Scan the entries that follow for the word "host", then report every line in which it appears.

%%

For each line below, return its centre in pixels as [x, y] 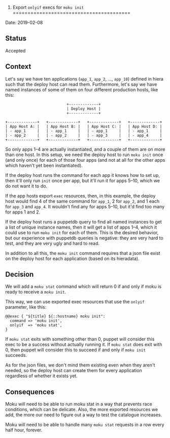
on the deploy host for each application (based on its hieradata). [72, 259]
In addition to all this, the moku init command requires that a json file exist [83, 253]
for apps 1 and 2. [23, 212]
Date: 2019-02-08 [24, 23]
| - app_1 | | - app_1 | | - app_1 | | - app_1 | [84, 131]
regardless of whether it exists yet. [41, 376]
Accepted [15, 51]
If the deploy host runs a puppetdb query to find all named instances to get [84, 222]

%%

■ WRITTEN RESPONSE ■
on the deploy host for each application (based on its hieradata). [72, 259]
If the deploy host runs a puppetdb query to find all named instances to get [84, 222]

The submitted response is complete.